* **Your task**
Will you give the material below again, every line exactly as it is?

* **Material for the task**
-- Opening Marker --
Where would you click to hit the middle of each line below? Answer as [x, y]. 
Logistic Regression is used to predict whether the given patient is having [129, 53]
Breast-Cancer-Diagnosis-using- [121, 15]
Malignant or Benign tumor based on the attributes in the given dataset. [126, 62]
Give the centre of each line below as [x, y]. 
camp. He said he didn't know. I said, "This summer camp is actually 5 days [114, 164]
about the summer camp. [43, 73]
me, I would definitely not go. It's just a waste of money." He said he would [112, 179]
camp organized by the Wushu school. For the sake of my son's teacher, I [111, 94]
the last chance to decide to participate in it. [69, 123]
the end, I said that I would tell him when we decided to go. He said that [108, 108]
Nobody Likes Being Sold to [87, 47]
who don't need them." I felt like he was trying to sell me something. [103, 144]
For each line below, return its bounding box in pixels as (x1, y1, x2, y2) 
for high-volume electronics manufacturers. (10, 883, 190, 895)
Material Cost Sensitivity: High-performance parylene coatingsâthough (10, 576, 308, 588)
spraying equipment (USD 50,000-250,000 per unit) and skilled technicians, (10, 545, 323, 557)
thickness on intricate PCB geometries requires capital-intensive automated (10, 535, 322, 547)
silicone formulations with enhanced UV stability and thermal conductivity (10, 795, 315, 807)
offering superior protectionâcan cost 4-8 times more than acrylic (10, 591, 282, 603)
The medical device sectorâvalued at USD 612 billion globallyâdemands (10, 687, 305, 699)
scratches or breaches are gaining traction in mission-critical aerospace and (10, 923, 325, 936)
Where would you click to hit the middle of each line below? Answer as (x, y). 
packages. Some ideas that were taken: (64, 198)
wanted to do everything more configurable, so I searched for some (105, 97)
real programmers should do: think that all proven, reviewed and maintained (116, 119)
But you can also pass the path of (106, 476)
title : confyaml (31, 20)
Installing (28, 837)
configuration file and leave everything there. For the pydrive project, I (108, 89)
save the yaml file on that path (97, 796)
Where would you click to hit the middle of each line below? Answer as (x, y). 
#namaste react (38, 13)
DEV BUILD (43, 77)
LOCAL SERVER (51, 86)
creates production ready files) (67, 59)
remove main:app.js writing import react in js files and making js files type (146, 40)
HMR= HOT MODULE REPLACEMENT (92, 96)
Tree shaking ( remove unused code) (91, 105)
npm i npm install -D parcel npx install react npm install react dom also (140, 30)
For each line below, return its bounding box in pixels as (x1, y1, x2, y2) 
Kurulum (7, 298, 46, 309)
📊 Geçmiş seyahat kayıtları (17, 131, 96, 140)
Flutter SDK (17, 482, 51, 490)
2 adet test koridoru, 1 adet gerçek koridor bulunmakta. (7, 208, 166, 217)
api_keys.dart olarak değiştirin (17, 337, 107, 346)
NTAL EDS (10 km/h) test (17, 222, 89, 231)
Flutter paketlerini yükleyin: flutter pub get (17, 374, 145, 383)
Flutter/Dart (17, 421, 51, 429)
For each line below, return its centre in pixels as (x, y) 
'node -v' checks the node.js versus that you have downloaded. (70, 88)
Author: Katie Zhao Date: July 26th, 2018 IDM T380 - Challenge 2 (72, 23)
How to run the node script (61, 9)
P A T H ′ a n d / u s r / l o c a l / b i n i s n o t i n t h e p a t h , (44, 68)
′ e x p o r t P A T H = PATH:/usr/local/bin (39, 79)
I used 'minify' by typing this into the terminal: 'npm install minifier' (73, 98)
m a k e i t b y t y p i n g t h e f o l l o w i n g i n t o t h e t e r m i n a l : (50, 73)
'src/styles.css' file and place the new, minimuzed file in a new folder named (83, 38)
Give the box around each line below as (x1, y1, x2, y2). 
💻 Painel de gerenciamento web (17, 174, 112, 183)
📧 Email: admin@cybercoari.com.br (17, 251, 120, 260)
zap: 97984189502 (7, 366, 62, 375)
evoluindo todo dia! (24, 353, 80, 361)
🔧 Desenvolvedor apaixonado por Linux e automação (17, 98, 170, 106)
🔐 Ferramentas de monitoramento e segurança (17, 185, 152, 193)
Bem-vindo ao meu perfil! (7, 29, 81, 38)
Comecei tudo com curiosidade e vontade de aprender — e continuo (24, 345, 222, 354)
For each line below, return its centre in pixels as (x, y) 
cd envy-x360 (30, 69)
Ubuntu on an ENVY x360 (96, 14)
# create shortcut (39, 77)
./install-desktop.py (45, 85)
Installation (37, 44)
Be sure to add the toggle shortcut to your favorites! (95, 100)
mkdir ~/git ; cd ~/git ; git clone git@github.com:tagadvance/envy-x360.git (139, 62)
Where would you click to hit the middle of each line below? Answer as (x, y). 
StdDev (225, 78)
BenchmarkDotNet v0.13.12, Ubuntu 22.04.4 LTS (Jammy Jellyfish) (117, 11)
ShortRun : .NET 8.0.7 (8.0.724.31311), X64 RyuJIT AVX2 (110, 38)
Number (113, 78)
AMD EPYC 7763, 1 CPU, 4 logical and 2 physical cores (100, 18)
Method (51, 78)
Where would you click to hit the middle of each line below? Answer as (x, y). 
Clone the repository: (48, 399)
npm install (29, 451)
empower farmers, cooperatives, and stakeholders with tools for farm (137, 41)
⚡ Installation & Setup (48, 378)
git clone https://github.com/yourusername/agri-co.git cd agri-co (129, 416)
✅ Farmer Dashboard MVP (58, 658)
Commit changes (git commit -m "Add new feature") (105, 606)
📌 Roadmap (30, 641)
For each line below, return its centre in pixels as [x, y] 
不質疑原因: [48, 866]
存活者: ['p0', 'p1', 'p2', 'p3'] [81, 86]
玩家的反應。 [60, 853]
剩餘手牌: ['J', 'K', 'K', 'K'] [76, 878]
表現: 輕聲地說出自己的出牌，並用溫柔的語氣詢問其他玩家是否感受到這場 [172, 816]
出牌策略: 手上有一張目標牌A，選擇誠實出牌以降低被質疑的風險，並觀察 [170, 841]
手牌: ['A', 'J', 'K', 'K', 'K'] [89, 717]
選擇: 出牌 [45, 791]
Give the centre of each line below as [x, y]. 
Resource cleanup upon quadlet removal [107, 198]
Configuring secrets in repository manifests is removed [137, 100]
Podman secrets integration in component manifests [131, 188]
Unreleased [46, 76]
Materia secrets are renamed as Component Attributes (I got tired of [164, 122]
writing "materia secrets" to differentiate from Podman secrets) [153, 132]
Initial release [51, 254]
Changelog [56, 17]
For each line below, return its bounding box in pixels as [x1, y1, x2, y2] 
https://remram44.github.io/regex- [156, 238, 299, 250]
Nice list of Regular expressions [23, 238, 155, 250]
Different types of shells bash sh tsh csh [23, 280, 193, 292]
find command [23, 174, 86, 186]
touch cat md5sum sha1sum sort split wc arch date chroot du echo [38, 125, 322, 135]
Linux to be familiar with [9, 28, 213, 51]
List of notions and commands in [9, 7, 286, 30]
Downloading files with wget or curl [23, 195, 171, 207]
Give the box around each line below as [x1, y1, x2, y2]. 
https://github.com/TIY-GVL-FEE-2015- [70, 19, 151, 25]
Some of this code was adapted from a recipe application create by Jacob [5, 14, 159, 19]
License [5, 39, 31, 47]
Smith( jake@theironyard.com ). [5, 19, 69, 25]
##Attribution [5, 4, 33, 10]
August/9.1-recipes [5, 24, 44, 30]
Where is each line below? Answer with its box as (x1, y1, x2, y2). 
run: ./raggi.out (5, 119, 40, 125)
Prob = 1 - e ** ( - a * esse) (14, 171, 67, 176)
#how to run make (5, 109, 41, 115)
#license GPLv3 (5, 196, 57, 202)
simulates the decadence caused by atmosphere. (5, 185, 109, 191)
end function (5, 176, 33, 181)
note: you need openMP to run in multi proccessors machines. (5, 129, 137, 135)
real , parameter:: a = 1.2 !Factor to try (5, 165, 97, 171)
-- Closing Marker --
* **Task response**
Where would you click to hit the middle of each line below? Answer as [x, y]. 
Logistic Regression is used to predict whether the given patient is having [129, 53]
Breast-Cancer-Diagnosis-using- [121, 15]
Malignant or Benign tumor based on the attributes in the given dataset. [126, 62]
Give the centre of each line below as [x, y]. 
camp. He said he didn't know. I said, "This summer camp is actually 5 days [114, 164]
about the summer camp. [43, 73]
me, I would definitely not go. It's just a waste of money." He said he would [112, 179]
camp organized by the Wushu school. For the sake of my son's teacher, I [111, 94]
the last chance to decide to participate in it. [69, 123]
the end, I said that I would tell him when we decided to go. He said that [108, 108]
Nobody Likes Being Sold to [87, 47]
who don't need them." I felt like he was trying to sell me something. [103, 144]
For each line below, return its bounding box in pixels as (x1, y1, x2, y2) 
for high-volume electronics manufacturers. (10, 883, 190, 895)
Material Cost Sensitivity: High-performance parylene coatingsâthough (10, 576, 308, 588)
spraying equipment (USD 50,000-250,000 per unit) and skilled technicians, (10, 545, 323, 557)
thickness on intricate PCB geometries requires capital-intensive automated (10, 535, 322, 547)
silicone formulations with enhanced UV stability and thermal conductivity (10, 795, 315, 807)
offering superior protectionâcan cost 4-8 times more than acrylic (10, 591, 282, 603)
The medical device sectorâvalued at USD 612 billion globallyâdemands (10, 687, 305, 699)
scratches or breaches are gaining traction in mission-critical aerospace and (10, 923, 325, 936)
Where would you click to hit the middle of each line below? Answer as (x, y). 
packages. Some ideas that were taken: (64, 198)
wanted to do everything more configurable, so I searched for some (105, 97)
real programmers should do: think that all proven, reviewed and maintained (116, 119)
But you can also pass the path of (106, 476)
title : confyaml (31, 20)
Installing (28, 837)
configuration file and leave everything there. For the pydrive project, I (108, 89)
save the yaml file on that path (97, 796)
Where would you click to hit the middle of each line below? Answer as (x, y). 
#namaste react (38, 13)
DEV BUILD (43, 77)
LOCAL SERVER (51, 86)
creates production ready files) (67, 59)
remove main:app.js writing import react in js files and making js files type (146, 40)
HMR= HOT MODULE REPLACEMENT (92, 96)
Tree shaking ( remove unused code) (91, 105)
npm i npm install -D parcel npx install react npm install react dom also (140, 30)
For each line below, return its bounding box in pixels as (x1, y1, x2, y2) 
Kurulum (7, 298, 46, 309)
📊 Geçmiş seyahat kayıtları (17, 131, 96, 140)
Flutter SDK (17, 482, 51, 490)
2 adet test koridoru, 1 adet gerçek koridor bulunmakta. (7, 208, 166, 217)
api_keys.dart olarak değiştirin (17, 337, 107, 346)
NTAL EDS (10 km/h) test (17, 222, 89, 231)
Flutter paketlerini yükleyin: flutter pub get (17, 374, 145, 383)
Flutter/Dart (17, 421, 51, 429)
For each line below, return its centre in pixels as (x, y) 
'node -v' checks the node.js versus that you have downloaded. (70, 88)
Author: Katie Zhao Date: July 26th, 2018 IDM T380 - Challenge 2 (72, 23)
How to run the node script (61, 9)
P A T H ′ a n d / u s r / l o c a l / b i n i s n o t i n t h e p a t h , (44, 68)
′ e x p o r t P A T H = PATH:/usr/local/bin (39, 79)
I used 'minify' by typing this into the terminal: 'npm install minifier' (73, 98)
m a k e i t b y t y p i n g t h e f o l l o w i n g i n t o t h e t e r m i n a l : (50, 73)
'src/styles.css' file and place the new, minimuzed file in a new folder named (83, 38)
Give the box around each line below as (x1, y1, x2, y2). 
💻 Painel de gerenciamento web (17, 174, 112, 183)
📧 Email: admin@cybercoari.com.br (17, 251, 120, 260)
zap: 97984189502 (7, 366, 62, 375)
evoluindo todo dia! (24, 353, 80, 361)
🔧 Desenvolvedor apaixonado por Linux e automação (17, 98, 170, 106)
🔐 Ferramentas de monitoramento e segurança (17, 185, 152, 193)
Bem-vindo ao meu perfil! (7, 29, 81, 38)
Comecei tudo com curiosidade e vontade de aprender — e continuo (24, 345, 222, 354)
For each line below, return its centre in pixels as (x, y) 
cd envy-x360 (30, 69)
Ubuntu on an ENVY x360 (96, 14)
# create shortcut (39, 77)
./install-desktop.py (45, 85)
Installation (37, 44)
Be sure to add the toggle shortcut to your favorites! (95, 100)
mkdir ~/git ; cd ~/git ; git clone git@github.com:tagadvance/envy-x360.git (139, 62)
Where would you click to hit the middle of each line below? Answer as (x, y). 
StdDev (225, 78)
BenchmarkDotNet v0.13.12, Ubuntu 22.04.4 LTS (Jammy Jellyfish) (117, 11)
ShortRun : .NET 8.0.7 (8.0.724.31311), X64 RyuJIT AVX2 (110, 38)
Number (113, 78)
AMD EPYC 7763, 1 CPU, 4 logical and 2 physical cores (100, 18)
Method (51, 78)
Where would you click to hit the middle of each line below? Answer as (x, y). 
Clone the repository: (48, 399)
npm install (29, 451)
empower farmers, cooperatives, and stakeholders with tools for farm (137, 41)
⚡ Installation & Setup (48, 378)
git clone https://github.com/yourusername/agri-co.git cd agri-co (129, 416)
✅ Farmer Dashboard MVP (58, 658)
Commit changes (git commit -m "Add new feature") (105, 606)
📌 Roadmap (30, 641)
For each line below, return its centre in pixels as [x, y] 
不質疑原因: [48, 866]
存活者: ['p0', 'p1', 'p2', 'p3'] [81, 86]
玩家的反應。 [60, 853]
剩餘手牌: ['J', 'K', 'K', 'K'] [76, 878]
表現: 輕聲地說出自己的出牌，並用溫柔的語氣詢問其他玩家是否感受到這場 [172, 816]
出牌策略: 手上有一張目標牌A，選擇誠實出牌以降低被質疑的風險，並觀察 [170, 841]
手牌: ['A', 'J', 'K', 'K', 'K'] [89, 717]
選擇: 出牌 [45, 791]
Give the centre of each line below as [x, y]. 
Resource cleanup upon quadlet removal [107, 198]
Configuring secrets in repository manifests is removed [137, 100]
Podman secrets integration in component manifests [131, 188]
Unreleased [46, 76]
Materia secrets are renamed as Component Attributes (I got tired of [164, 122]
writing "materia secrets" to differentiate from Podman secrets) [153, 132]
Initial release [51, 254]
Changelog [56, 17]
For each line below, return its bounding box in pixels as [x1, y1, x2, y2] 
https://remram44.github.io/regex- [156, 238, 299, 250]
Nice list of Regular expressions [23, 238, 155, 250]
Different types of shells bash sh tsh csh [23, 280, 193, 292]
find command [23, 174, 86, 186]
touch cat md5sum sha1sum sort split wc arch date chroot du echo [38, 125, 322, 135]
Linux to be familiar with [9, 28, 213, 51]
List of notions and commands in [9, 7, 286, 30]
Downloading files with wget or curl [23, 195, 171, 207]
Give the box around each line below as [x1, y1, x2, y2]. 
https://github.com/TIY-GVL-FEE-2015- [70, 19, 151, 25]
Some of this code was adapted from a recipe application create by Jacob [5, 14, 159, 19]
License [5, 39, 31, 47]
Smith( jake@theironyard.com ). [5, 19, 69, 25]
##Attribution [5, 4, 33, 10]
August/9.1-recipes [5, 24, 44, 30]
Where is each line below? Answer with its box as (x1, y1, x2, y2). 
run: ./raggi.out (5, 119, 40, 125)
Prob = 1 - e ** ( - a * esse) (14, 171, 67, 176)
#how to run make (5, 109, 41, 115)
#license GPLv3 (5, 196, 57, 202)
simulates the decadence caused by atmosphere. (5, 185, 109, 191)
end function (5, 176, 33, 181)
note: you need openMP to run in multi proccessors machines. (5, 129, 137, 135)
real , parameter:: a = 1.2 !Factor to try (5, 165, 97, 171)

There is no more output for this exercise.